With his wife, Margaret Kohn, he has had a long career as a duo-pianist in the United States and in Europe, with a repertoire focused on major 20th century works by Debussy, Bartók, Berio, Stravinsky, Messiaen, Ligeti, Reich, and Boulez.  Kohn played in the US premier of Boulez's Structures together with the composer.

Kohn's own works have been performed by the Los Angeles Philharmonic and Buffalo Philharmonic Orchestras, the Oakland Symphony, the Saint Paul Chamber Orchestra, on the San Francisco Symphony's Musica Viva series, at the Monday Evening Concerts in Los Angeles (Kohn served for two decades on the board of directors of the Monday Evening Concerts), and in concerts and broadcasts throughout the United States and abroad.

Compositions 

Kohn has composed in all major genres of concert music.
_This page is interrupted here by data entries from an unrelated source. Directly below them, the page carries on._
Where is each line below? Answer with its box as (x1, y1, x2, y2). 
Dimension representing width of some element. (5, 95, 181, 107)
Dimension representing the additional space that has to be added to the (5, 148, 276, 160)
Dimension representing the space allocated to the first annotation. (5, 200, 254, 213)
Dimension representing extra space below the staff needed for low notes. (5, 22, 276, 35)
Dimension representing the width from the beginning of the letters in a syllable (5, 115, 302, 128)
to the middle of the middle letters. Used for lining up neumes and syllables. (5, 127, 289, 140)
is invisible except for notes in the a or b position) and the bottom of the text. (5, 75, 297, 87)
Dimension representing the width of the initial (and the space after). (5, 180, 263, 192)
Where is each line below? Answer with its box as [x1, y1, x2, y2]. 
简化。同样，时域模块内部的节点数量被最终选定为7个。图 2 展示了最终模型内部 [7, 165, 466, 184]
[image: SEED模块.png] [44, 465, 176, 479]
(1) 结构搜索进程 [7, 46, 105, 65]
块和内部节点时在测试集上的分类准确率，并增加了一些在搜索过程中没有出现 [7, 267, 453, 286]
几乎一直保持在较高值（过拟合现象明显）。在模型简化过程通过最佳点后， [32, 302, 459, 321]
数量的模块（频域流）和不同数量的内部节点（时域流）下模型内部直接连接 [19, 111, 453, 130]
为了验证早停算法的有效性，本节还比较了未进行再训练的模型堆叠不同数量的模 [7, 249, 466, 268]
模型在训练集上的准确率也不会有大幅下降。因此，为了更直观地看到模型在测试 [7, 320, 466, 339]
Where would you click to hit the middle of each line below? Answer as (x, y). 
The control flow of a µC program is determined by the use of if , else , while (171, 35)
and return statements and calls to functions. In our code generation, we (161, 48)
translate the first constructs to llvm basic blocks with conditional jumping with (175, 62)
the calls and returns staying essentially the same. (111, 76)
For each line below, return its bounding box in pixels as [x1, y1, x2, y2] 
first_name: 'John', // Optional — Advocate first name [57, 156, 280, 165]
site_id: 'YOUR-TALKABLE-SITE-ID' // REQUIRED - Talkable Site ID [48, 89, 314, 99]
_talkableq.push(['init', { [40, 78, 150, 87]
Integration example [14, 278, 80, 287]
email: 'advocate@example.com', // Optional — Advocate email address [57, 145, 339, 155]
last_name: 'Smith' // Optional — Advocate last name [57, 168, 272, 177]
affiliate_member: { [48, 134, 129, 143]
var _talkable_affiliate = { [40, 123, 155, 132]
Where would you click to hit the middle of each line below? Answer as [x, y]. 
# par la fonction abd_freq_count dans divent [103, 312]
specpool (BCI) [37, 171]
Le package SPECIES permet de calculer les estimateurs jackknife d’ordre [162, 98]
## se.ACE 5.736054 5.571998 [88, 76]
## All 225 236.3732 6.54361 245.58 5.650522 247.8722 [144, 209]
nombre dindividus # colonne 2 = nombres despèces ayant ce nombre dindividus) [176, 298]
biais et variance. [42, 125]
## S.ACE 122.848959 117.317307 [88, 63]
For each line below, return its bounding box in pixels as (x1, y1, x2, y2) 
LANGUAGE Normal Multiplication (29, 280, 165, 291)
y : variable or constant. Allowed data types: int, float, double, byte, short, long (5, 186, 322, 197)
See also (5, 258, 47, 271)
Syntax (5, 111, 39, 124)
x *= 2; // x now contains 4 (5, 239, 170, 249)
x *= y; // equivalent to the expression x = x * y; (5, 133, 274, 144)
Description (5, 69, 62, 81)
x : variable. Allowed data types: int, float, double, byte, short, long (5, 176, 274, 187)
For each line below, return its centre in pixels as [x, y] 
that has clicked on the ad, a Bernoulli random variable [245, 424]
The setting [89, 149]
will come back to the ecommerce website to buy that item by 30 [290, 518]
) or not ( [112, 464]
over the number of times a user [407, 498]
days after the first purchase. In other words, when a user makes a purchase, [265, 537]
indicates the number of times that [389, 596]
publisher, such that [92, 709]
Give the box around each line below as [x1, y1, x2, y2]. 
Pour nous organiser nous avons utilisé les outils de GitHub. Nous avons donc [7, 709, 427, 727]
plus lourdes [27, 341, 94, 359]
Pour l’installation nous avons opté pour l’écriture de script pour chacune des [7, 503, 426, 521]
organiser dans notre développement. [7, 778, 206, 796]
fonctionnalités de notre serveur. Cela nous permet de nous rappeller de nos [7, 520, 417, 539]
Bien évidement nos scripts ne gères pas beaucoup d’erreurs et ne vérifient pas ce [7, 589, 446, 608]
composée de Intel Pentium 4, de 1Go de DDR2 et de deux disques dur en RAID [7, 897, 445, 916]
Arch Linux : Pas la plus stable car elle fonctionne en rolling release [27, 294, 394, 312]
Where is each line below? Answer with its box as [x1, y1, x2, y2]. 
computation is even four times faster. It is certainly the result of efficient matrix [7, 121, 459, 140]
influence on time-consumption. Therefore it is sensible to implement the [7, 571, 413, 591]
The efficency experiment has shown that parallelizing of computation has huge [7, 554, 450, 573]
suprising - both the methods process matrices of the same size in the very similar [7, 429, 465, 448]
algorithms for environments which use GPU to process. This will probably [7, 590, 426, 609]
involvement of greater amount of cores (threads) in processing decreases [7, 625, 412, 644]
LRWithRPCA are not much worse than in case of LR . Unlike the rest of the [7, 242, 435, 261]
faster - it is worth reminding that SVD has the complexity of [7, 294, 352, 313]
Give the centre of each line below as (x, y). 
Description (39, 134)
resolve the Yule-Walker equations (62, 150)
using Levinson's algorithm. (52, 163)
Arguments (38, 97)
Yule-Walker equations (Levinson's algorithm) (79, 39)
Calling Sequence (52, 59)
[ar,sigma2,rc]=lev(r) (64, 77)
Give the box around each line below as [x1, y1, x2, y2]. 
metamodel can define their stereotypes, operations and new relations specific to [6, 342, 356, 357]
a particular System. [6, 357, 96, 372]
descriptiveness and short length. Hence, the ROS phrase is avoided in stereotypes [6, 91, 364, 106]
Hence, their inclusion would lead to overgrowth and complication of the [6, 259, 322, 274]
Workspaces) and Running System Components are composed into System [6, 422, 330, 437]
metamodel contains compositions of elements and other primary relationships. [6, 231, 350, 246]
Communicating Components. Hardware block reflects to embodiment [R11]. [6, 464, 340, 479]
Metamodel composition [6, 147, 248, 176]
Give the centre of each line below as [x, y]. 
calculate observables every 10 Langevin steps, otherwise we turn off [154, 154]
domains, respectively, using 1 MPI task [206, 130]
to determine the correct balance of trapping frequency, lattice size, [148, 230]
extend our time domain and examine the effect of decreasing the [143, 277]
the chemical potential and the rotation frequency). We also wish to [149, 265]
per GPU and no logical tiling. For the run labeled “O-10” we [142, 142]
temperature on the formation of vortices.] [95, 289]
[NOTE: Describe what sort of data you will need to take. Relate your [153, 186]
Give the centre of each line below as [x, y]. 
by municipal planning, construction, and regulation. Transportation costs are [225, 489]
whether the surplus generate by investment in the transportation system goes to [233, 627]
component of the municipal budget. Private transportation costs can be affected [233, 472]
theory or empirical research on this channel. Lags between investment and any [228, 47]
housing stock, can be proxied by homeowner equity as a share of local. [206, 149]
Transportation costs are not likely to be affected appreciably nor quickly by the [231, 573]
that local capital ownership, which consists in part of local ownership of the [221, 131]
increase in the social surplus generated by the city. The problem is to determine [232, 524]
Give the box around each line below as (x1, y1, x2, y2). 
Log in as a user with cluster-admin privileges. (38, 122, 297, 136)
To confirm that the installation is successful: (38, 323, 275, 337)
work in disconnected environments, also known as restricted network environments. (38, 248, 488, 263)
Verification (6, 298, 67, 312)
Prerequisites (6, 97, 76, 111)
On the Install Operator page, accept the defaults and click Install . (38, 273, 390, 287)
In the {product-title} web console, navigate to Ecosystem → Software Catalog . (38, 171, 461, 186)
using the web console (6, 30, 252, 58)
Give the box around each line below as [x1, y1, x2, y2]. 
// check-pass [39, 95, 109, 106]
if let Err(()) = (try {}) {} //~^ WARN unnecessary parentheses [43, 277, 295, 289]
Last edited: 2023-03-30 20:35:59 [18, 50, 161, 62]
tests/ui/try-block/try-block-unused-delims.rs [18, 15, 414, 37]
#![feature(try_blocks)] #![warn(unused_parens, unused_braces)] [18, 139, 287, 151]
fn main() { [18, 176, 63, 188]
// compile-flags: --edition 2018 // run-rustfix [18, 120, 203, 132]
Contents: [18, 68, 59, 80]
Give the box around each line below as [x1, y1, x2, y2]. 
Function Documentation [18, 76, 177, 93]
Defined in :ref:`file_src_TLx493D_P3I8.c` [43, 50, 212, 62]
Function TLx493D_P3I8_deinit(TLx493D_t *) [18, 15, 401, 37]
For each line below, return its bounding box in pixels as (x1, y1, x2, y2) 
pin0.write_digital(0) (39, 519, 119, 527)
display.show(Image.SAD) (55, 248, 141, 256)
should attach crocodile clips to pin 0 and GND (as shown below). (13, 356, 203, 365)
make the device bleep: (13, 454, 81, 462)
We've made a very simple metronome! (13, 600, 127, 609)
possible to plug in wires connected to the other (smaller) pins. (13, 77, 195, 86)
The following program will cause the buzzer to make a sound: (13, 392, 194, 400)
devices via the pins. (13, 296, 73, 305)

His work uses a unique collage-like style, in which individual instruments or groups of instruments project themselves from the surrounding events.  His music cannot easily be immediately identified as either European or American in character, as it uses both the resources of his deep engagement in the European classical traditional as well as a more empirical approach to his materials.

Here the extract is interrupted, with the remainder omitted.